Nils Ferlin (11 December 1898 - 21 October 1961) was a Swedish poet and lyricist.

Biography

Nils Ferlin was born in  Karlstad, Värmland, where his father worked at Nya Wermlands-Tidningen. In 1908, the family moved to Filipstad, and his father started his own newspaper. His father died the next year, however, and the family moved from their comfortable residence to a humbler dwelling in the industrial district so that Ferlin could finish his education. He graduated at the age of sixteen.

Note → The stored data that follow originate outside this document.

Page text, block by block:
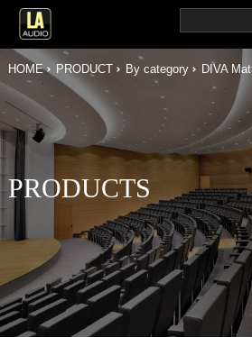
HOME PRODUCT By category DIVA
PRODUCTS
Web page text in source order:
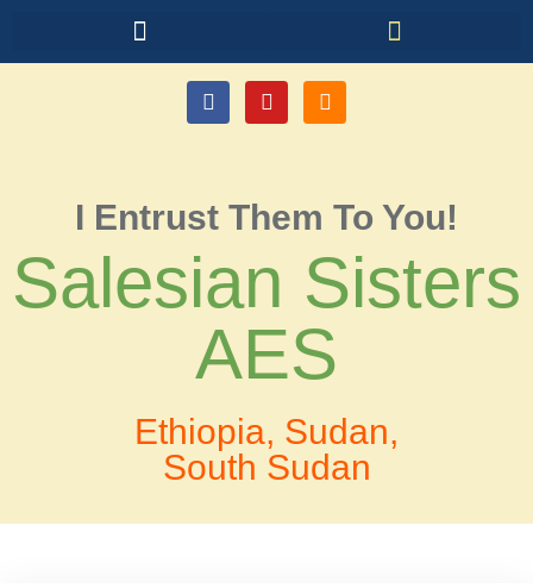
I Entrust Them To You!
Salesian Sisters
AES
Ethiopia, Sudan,
South Sudan
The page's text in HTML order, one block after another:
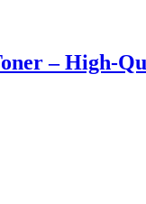
– High-
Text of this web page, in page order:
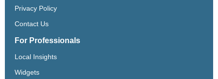
Privacy Policy
Contact Us
For Professionals
Local Insights
Widgets
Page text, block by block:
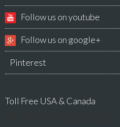
Follow us on youtube
Follow us on google+
Pinterest
Toll Free USA & Canada
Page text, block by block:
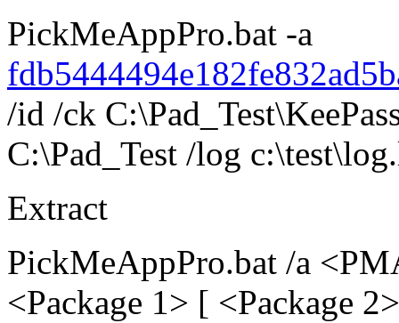
PickMeAppPro.bat -a
/id /ck
C:\Pad_Test /log
Extract
PickMeAppPro.bat /a
<Package 1> [ <Package
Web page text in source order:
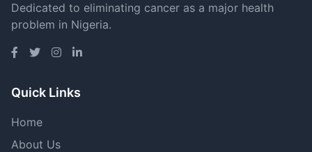
Dedicated to eliminating cancer as a major health
problem in Nigeria.
Quick Links
Home
About Us
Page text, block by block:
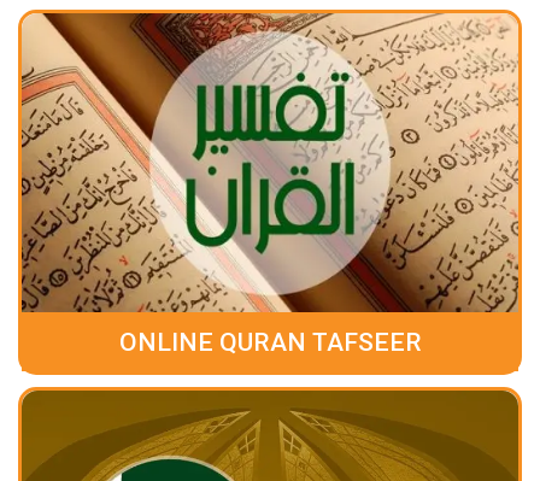
ONLINE QURAN TAFSEER
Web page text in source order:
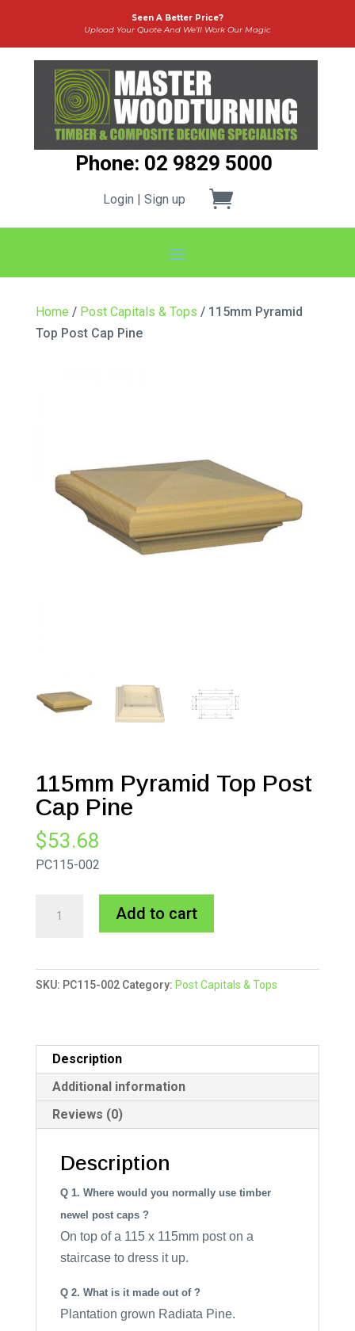
Seen A Better Price?
Upload Your Quote And We’ll Work Our Magic
Phone: 02 9829 5000
Login | Sign up
Home / Post Capitals & Tops / 115mm Pyramid
Top Post Cap Pine
115mm Pyramid Top Post
Cap Pine
$53.68
PC115-002
Post
Cap
Add to cart
e
r
i
v
SKU: PC115-002 Category: Post Capitals & Tops
Description
Additional information
Reviews (0)
Description
Q 1. Where would you normally use timber
newel post caps ?
On top of a 115 x 115mm post on a
staircase to dress it up.
Q 2. What is it made out of ?
Plantation grown Radiata Pine.
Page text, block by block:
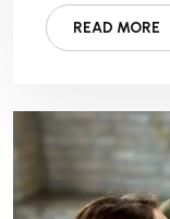
READ MORE
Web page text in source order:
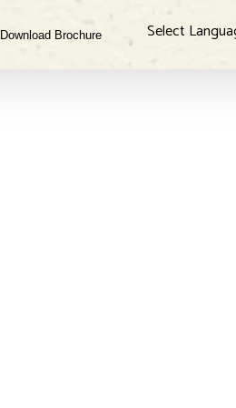
Download Brochure
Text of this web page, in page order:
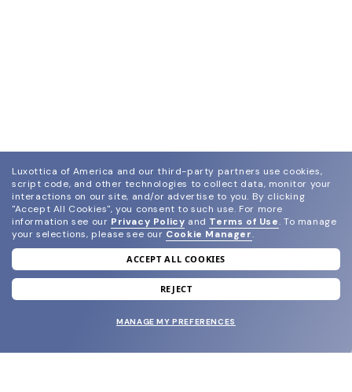
join our newsletter
and grab your welcome reward.
Luxottica of America and our third-party partners use cookies,
script code, and other technologies to collect data, monitor your
interactions on our site, and/or advertise to you. By clicking
"Accept All Cookies", you consent to such use. For more
information see our Privacy Policy and Terms of Use. To manage
your selections, please see our Cookie Manager.
ACCEPT ALL COOKIES
REJECT
MANAGE MY PREFERENCES
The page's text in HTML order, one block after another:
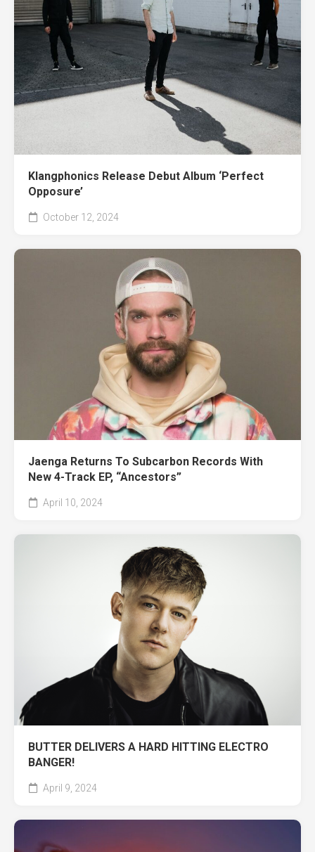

Ferlin had a minor career as an actor and debuted at the age of seventeen in Salomé by Oscar Wilde. He continued his career with a traveling theater company.

Although many of Ferlin's poems are melancholic, they are not without humor. Several were set to music and became popular songs such as En valsmelodi, an attack on the music industry. Ferlin sold over 300,000 volumes of his poetry during his lifetime. His lasting appeal is partly attributed to his vivid portrayal of central Stockholm before urban renewal and his association with the popular culture that flourished there then.

Several statues of Nils Ferlin have been erected in Sweden: one in Filipstad of him sitting on a park bench, one in the Karlstad city square of him standing on a table, and one near Klara kyrka in Stockholm of him lighting a cigarette.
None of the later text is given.